Task instructions
The data must be given again exactly as written, with all images omitted.

Exercise materials
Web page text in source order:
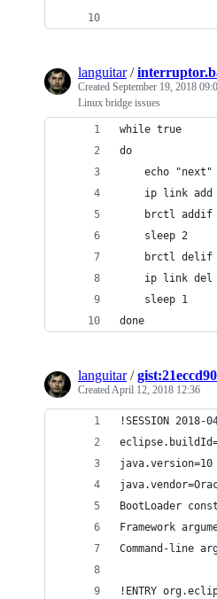
languitar/
Created September 19, 2018
Linux bridge issues
while true
do
    echo "next"
ip link add
brctl addif
    sleep 2
brctl delif
ip link del
    sleep 1
done
languitar/
CreatedApril 12, 2018 12:36
!SESSION
java.version=10
BootLoader
Framework
Command-line
!ENTRY
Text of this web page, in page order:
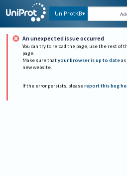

Answer to this exercise
Web page text in source order:
languitar/
Created September 19, 2018
Linux bridge issues
while true
do
    echo "next"
ip link add
brctl addif
    sleep 2
brctl delif
ip link del
    sleep 1
done
languitar/
CreatedApril 12, 2018 12:36
!SESSION
java.version=10
BootLoader
Framework
Command-line
!ENTRY
Text of this web page, in page order:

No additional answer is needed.